§ **What is being asked**
In the listing below, locate the line with "通販で失敗しない着る毛布選び！届いたらすぐや" and the line with "96 02 96 03", then output both and everything between them exactly, minus any pictures.

§ **Entries provided**
==================================================
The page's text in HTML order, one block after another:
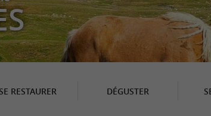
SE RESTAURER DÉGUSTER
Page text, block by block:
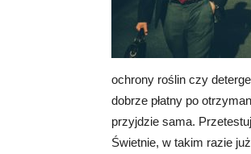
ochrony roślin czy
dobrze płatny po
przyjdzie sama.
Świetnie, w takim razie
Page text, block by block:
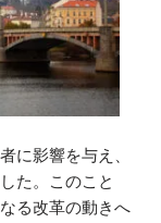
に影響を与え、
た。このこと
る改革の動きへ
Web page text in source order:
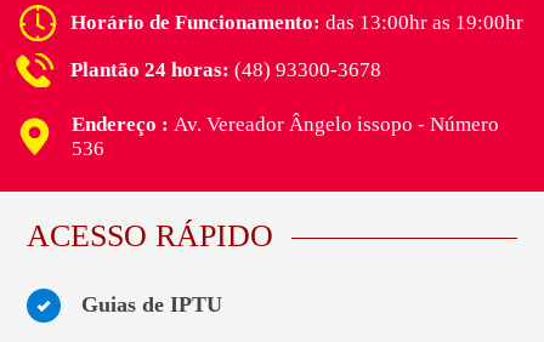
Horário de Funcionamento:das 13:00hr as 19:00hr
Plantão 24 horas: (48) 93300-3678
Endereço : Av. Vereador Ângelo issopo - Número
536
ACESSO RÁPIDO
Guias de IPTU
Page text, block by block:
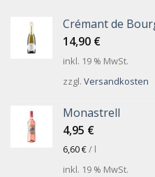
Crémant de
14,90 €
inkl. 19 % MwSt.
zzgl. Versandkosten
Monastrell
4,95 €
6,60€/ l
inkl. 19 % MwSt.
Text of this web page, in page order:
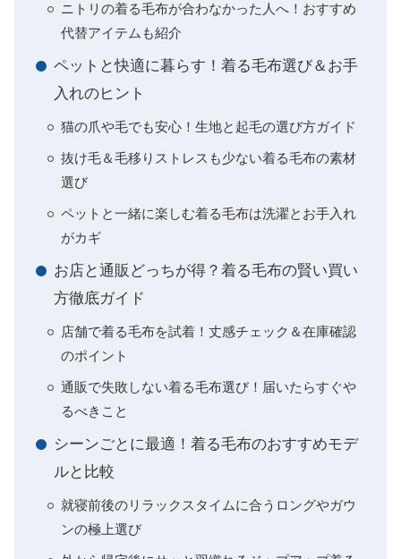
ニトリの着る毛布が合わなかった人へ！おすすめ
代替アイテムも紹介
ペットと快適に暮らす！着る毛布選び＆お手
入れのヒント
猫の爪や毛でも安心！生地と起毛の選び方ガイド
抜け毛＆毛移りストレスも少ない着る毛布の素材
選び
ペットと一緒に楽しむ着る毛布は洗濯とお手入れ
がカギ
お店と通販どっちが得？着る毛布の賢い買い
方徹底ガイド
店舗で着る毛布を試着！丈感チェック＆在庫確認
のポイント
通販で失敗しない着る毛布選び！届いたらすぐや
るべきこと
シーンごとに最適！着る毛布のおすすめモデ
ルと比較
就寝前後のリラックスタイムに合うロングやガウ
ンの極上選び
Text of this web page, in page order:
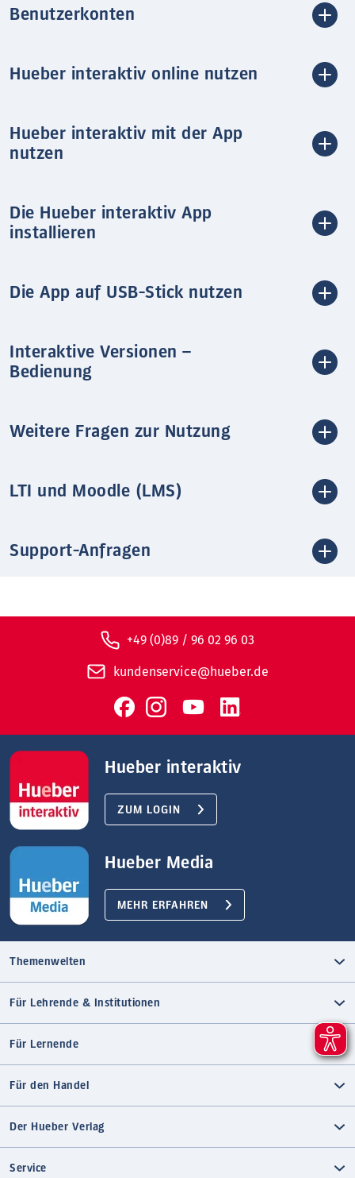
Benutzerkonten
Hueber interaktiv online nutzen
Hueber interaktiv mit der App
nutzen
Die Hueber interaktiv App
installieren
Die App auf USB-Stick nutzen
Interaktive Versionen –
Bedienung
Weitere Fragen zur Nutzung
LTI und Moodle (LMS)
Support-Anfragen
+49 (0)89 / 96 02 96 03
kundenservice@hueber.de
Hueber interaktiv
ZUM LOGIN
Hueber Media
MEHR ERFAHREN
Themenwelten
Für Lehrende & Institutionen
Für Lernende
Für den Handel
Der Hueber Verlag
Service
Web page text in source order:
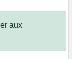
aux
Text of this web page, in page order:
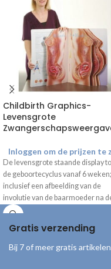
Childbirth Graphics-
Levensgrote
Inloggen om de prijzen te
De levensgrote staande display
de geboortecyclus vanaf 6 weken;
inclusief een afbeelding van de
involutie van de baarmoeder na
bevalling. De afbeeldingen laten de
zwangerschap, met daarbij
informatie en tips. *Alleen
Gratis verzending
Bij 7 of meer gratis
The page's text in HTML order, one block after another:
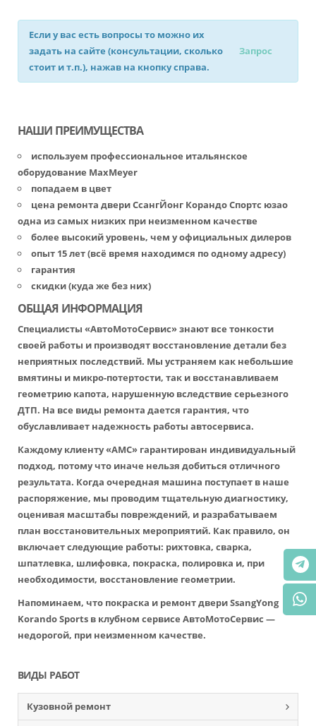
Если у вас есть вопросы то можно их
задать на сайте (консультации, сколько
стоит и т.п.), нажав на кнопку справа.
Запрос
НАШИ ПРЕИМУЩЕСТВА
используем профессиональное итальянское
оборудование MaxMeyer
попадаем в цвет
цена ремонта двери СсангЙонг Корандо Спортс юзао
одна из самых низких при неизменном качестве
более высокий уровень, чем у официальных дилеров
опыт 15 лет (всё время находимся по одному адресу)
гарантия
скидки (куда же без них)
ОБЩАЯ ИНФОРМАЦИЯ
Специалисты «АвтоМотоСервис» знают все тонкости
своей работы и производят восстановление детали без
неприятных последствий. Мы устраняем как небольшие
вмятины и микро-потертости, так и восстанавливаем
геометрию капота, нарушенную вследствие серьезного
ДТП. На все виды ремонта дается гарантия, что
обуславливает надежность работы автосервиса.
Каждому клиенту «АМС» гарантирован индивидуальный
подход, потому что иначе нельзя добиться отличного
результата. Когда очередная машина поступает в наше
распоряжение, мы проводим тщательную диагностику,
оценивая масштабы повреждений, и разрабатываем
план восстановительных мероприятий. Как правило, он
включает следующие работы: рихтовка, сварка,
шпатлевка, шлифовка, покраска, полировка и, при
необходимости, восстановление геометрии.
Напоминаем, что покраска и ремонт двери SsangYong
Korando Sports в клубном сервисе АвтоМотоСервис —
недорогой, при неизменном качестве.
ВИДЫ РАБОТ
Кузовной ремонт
==================================================
§ **Answer box**
通販で失敗しない着る毛布選び！届いたらすぐや
るべきこと
シーンごとに最適！着る毛布のおすすめモデ
ルと比較
就寝前後のリラックスタイムに合うロングやガウ
ンの極上選び
Text of this web page, in page order:
Benutzerkonten
Hueber interaktiv online nutzen
Hueber interaktiv mit der App
nutzen
Die Hueber interaktiv App
installieren
Die App auf USB-Stick nutzen
Interaktive Versionen –
Bedienung
Weitere Fragen zur Nutzung
LTI und Moodle (LMS)
Support-Anfragen
+49 (0)89 / 96 02 96 03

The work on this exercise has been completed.